Again and again, experts have pleaded that we need more and faster testing to control the coronavirus pandemic—and many have suggested that artificial intelligence (AI) can help. Numerous COVID-19 diagnostics in development use AI to quickly analyze X-ray or CT scans, but these techniques require a chest scan at a medical facility.
Since the spring, research teams have been working toward anytime, anywhere apps that could detect coronavirus in the bark of a cough. In June, a team at the University of Oklahoma showed it was possible to distinguish a COVID-19 cough from coughs due to other infections, and now a paper out of MIT, using the largest cough dataset yet, identifies asymptomatic people with a remarkable 100 percent detection rate.
If approved by the FDA and other regulators, COVID-19 cough apps, in which a person records themselves coughing on command, could eventually be used for free, large-scale screening of the population.
With potential like that, the field is rapidly growing: Teams pursuing similar projects include a Bill and Melinda Gates Foundation-funded initiative, Cough Against Covid, at the Wadhwani Institute for Artificial Intelligence in Mumbai; the Coughvid project out of the Embedded Systems Laboratory of the École Polytechnique Fédérale de Lausanne in Switzerland; and the University of Cambridge’s COVID-19 Sounds project.
The fact that multiple models can detect COVID in a cough suggests that there is no such thing as truly asymptomatic coronavirus infection—physical changes always occur that change the way a person produces sound. “There aren’t many conditions that don’t give you any symptoms,” says Brian Subirana, director of the MIT Auto-ID lab and co-author on the recent study, published in the IEEE Open Journal of Engineering in Medicine and Biology.

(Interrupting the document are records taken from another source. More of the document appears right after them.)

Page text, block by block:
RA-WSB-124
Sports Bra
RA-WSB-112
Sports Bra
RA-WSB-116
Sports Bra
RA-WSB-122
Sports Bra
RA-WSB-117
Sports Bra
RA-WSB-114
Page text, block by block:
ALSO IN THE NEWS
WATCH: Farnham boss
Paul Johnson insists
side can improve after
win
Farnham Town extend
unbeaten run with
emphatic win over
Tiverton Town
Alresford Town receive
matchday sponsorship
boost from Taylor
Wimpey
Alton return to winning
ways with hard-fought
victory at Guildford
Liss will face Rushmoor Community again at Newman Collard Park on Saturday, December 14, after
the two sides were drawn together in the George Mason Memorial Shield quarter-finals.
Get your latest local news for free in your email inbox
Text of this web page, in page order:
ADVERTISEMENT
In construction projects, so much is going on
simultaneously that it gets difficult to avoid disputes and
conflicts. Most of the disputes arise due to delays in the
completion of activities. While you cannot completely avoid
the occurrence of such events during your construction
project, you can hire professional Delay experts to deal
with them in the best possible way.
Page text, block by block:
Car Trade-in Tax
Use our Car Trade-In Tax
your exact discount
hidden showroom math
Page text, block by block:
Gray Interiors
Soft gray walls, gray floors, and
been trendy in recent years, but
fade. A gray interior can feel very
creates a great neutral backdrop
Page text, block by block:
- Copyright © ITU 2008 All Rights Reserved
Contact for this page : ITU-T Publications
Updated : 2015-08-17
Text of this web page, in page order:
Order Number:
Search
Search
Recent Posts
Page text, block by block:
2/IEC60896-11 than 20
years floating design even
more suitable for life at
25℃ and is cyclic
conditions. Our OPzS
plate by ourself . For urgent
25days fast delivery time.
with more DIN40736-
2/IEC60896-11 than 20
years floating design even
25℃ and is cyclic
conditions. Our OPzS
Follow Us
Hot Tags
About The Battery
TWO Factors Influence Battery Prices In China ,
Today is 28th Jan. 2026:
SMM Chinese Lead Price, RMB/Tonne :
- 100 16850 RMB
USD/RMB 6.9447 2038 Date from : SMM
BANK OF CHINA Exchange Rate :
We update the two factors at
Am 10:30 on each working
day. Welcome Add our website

While human ears cannot distinguish those changes, AI can. Ali Imran, who led the earlier project at the University of Oklahoma’s AI4Neworks Research Center, compares the concept to a guitar: If you put objects of different shapes or materials in a guitar but play the same notes, it will lead to subtly different sounds. “The human ear is capable of distinguishing maybe five to ten different features of cough,” says Imran. “With signal processing and machine learning, we can extract up to 300 different distinct features.”
When the pandemic hit, Subirana’s team at MIT had been working on a set of machine learning algorithms to detect Alzheimer’s disease in audio recordings using biomarkers such as vocal cord strength, sentiment, lung performance, and muscular degradation. When it became clear that coughing was key feature of COVID-19, they quickly pivoted to seeing if it was possible for AI to detect coronavirus infections.

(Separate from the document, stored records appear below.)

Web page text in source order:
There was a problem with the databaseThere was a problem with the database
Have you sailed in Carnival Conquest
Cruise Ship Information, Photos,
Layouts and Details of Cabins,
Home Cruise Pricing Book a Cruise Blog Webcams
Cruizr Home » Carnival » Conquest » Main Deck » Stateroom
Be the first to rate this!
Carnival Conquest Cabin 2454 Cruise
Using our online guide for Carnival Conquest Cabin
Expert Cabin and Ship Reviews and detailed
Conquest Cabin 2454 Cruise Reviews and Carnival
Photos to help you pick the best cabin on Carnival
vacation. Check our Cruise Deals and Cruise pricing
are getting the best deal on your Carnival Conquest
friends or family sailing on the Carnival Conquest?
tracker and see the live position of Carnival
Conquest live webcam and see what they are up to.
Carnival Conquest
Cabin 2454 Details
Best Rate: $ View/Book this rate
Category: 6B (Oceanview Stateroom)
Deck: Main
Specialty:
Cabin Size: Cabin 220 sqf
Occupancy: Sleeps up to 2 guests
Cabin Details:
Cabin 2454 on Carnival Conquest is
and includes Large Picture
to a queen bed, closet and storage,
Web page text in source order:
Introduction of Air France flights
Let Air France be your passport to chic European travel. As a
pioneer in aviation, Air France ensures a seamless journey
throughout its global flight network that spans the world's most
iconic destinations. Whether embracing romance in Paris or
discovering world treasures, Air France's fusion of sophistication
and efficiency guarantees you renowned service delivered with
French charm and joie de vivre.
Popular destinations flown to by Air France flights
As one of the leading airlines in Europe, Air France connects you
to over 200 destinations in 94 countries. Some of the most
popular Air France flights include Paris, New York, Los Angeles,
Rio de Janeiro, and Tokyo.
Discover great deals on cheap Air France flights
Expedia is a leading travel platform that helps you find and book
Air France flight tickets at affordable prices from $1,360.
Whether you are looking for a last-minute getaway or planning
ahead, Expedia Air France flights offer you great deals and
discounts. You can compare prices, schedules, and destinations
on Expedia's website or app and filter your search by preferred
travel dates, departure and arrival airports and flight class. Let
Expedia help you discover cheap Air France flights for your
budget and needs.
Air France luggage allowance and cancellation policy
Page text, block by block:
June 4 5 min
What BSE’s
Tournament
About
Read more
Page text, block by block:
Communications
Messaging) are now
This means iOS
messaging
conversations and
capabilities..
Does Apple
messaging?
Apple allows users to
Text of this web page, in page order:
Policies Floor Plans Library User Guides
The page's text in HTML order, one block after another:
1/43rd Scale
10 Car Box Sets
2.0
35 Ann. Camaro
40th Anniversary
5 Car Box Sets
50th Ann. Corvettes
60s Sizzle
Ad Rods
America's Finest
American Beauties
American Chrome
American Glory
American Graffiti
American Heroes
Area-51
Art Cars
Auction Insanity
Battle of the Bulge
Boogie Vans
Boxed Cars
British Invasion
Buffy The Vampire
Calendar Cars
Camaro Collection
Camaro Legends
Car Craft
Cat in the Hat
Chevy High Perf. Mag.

In a crowd-sourcing effort, the team gathered forced-cough recordings via a website between April and May, developing what the team claims is the largest audio COVID-19 dataset to date, with 70,000 recordings, of which 2,680 were submitted by people confirmed to have COVID-19.

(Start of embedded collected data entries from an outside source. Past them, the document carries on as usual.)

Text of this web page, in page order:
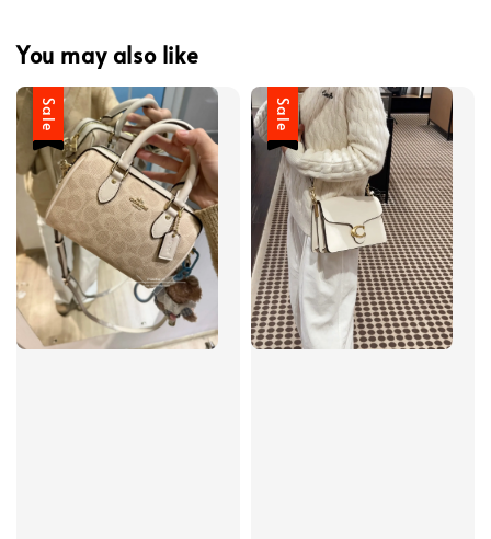
You may also like
Sale Sale
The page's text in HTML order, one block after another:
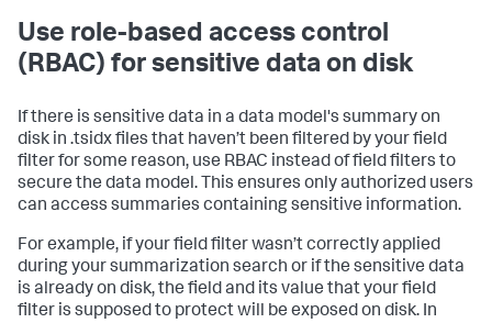
Use role-based access control
(RBAC) for sensitive data on disk
If there is sensitive data in a data model's summary on
disk in .tsidx files that haven’t been filtered by your field
filter for some reason, use RBAC instead of field filters to
secure the data model. This ensures only authorized users
can access summaries containing sensitive information.
For example, if your field filter wasn’t correctly applied
during your summarization search or if the sensitive data
is already on disk, the field and its value that your field
filter is supposed to protect will be exposed on disk. In
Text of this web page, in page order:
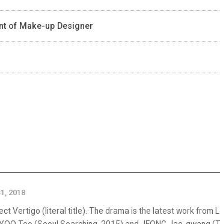
of Make-up Designer
2018
Vertigo (literal title). The drama is the latest work from
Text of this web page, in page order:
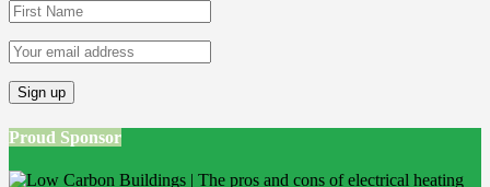
Proud Sponsor
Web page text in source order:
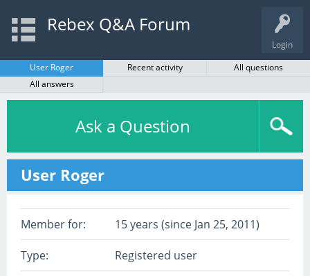
Login
Rebex Q&A Forum
User Roger Recent activity
All questions
All answers
Ask a Question
User Roger
Member for: 15 years (since Jan 25, 2011)
Type: Registered user
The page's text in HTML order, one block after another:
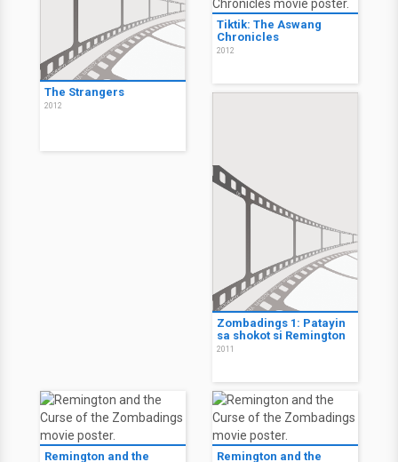
The Strangers
2012
Tiktik: The Aswang
Chronicles
2012
Zombadings 1: Patayin
sa shokot si Remington
2011
Remington and the
Remington and the

Originally, the MIT team developed AI models for the project from scratch, but reached an accuracy ceiling of about 70%. As a test one weekend, the researchers trained their existing Alzheimer’s disease AI model with the COVID-19 cough data, and it worked, says Subirana. The model was accurate 98.5 percent of the time at detecting people who had received a positive test result. In detecting individuals with no symptoms at all, that accuracy climbed to 100 percent, with 83.2 percent success identifying negative cases. “It was a bit counterintuitive” that detecting asymptomatic patients was easier than symptomatic patients, says Subirana, but it makes sense that confounding factors of other infections would make it harder to pinpoint COVID-19 cough features.
Back in June, Imran and colleagues were able to develop an AI model to identify asymptomatic coughs and sift through those confounding factors to distinguish COVID-19 coughs from the cough sounds of bronchitis, whooping cough, and asthma with overall 90 percent accuracy. “Our goal was to make sure someone who simply has asthma would not be mis-diagnosed as having COVID,” says Imran.
Most teams pursuing this work are currently collecting more cough recordings: at workplaces, hospitals, online, and elsewhere. Researchers hope that cough apps will someday be used for daily screenings, such as students or factory workers coughing into their phones before heading to school or work. Eventually, says Subirana, the tool could be part of a true COVID-19 diagnostic, perhaps when used in combination with other biomarkers, such as fever.
Sound-based tools could also be used as an early warning system, in which coughs across a population are detected via hospital recordings or home smart speakers to pick up early signs of infection of a new disease. “This kind of solution can be used to identify unique cough signatures which will not be in the database already,” says Imran. “It can become an alarm system.”
And it’s not the only push to use AI to detect the sounds of COVID-19: A team of researchers from Saudi Arabia, India and the UK are developing an app to screen for COVID-19 symptoms in an individual’s speech.